From the entries below, reproduce exactly the line containing "in Appendix [app:A]", the line containing "https://oxydoo.com/blog/guide-28/import-267 (79, 305)", and every line in between, with nothing added.

# Extracted material

· · ·

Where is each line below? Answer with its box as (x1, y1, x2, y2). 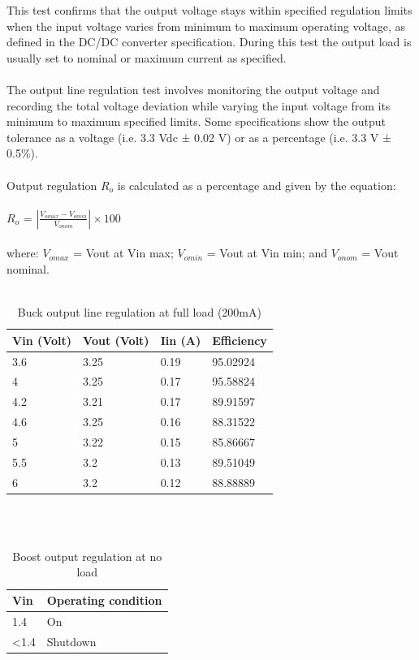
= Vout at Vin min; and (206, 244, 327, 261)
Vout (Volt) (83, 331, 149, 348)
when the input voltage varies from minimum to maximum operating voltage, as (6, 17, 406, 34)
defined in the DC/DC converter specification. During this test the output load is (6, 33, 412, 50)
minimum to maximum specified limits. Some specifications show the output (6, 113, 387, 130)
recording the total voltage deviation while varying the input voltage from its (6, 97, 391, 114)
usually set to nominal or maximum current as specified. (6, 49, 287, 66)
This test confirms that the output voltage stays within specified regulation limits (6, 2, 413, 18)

· · ·

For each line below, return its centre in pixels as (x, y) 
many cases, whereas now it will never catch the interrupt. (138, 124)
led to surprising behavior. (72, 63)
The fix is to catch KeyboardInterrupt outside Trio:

· · ·

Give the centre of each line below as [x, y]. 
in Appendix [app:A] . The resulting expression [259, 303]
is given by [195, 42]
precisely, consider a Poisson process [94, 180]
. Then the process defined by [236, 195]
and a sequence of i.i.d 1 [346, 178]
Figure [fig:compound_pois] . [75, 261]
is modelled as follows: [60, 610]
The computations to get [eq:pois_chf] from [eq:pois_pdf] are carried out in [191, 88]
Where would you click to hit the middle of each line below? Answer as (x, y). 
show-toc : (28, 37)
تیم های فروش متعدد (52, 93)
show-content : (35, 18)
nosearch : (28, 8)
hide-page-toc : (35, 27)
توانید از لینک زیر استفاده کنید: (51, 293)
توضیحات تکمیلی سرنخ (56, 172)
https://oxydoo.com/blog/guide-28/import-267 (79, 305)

· · ·

# Solution to this exercise
in Appendix [app:A] . The resulting expression [259, 303]
is given by [195, 42]
precisely, consider a Poisson process [94, 180]
. Then the process defined by [236, 195]
and a sequence of i.i.d 1 [346, 178]
Figure [fig:compound_pois] . [75, 261]
is modelled as follows: [60, 610]
The computations to get [eq:pois_chf] from [eq:pois_pdf] are carried out in [191, 88]
Where would you click to hit the middle of each line below? Answer as (x, y). 
show-toc : (28, 37)
تیم های فروش متعدد (52, 93)
show-content : (35, 18)
nosearch : (28, 8)
hide-page-toc : (35, 27)
توانید از لینک زیر استفاده کنید: (51, 293)
توضیحات تکمیلی سرنخ (56, 172)
https://oxydoo.com/blog/guide-28/import-267 (79, 305)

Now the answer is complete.